In the Latin Church, due to its size and because of its mandatory implementation in Latin, the Liturgy of the Hours lived on almost exclusively as a prayer for religious and clergymen ( “Breviary Prayer” ) until the Second Vatican Council . In the 16th century a cross breviary was in use for several decades , which was specially tailored to the prayer of the individual cleric. Pope Pius V banned it with the introduction of the Breviarium Romanum in 1568, but it strongly influenced the Anglican Book of Common Prayer . Pope Pius X undertook a thorough reform of the breviary in 1911.

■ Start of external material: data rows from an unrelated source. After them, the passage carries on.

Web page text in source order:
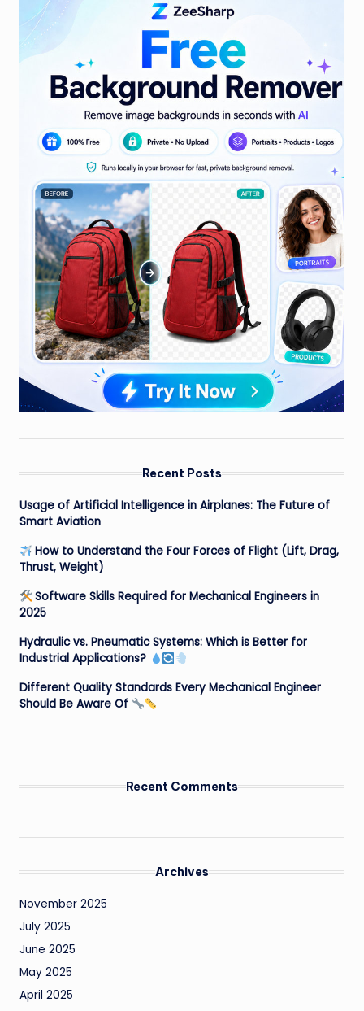
Recent Posts
Usage of Artificial Intelligence in Airplanes: The Future of
Smart Aviation
How to Understand the Four Forces of Flight (Lift, Drag,
Thrust, Weight)
Software Skills Required for Mechanical Engineers in
2025
Hydraulic vs. Pneumatic Systems: Which is Better for
Industrial Applications?
Different Quality Standards Every Mechanical Engineer
Should Be Aware Of
Recent Comments
Archives
November 2025
July 2025
June 2025
May 2025
April 2025

For laypeople - including lay brothers and converseers in the monasteries who are ignorant of reading and Latin, as well as the sisters who have been active in charitable sister congregations in modern times - alternative forms were formed, such as the Officium beatae Mariae virginis , which then prayed the rosary up to three times a day Ave Maria repeated 150 times or praying the Angelus in the morning, at noon and in the evening.

In the course of the liturgical reform of the Second Vatican Council , with the entry into force of the Editio typica Liturgia Horarum iuxta ritum Romanum by the Apostolic Constitution Laudis canticum on November 1, 1970, the scope of the Liturgy of the Hours in the Catholic Church was considerably reduced. Today, five to six times of prayer ( Laudes , optionally one of the small hours , Vespers , Compline and the reading chamber ) are prayed and the psalms (with a few omissions, such as the so-called curse psalms ) in the Roman book of hours are distributed over a cycle of four weeks ( Four-week psalter ). In addition, the Liturgy of the Hours can be celebrated in the national language.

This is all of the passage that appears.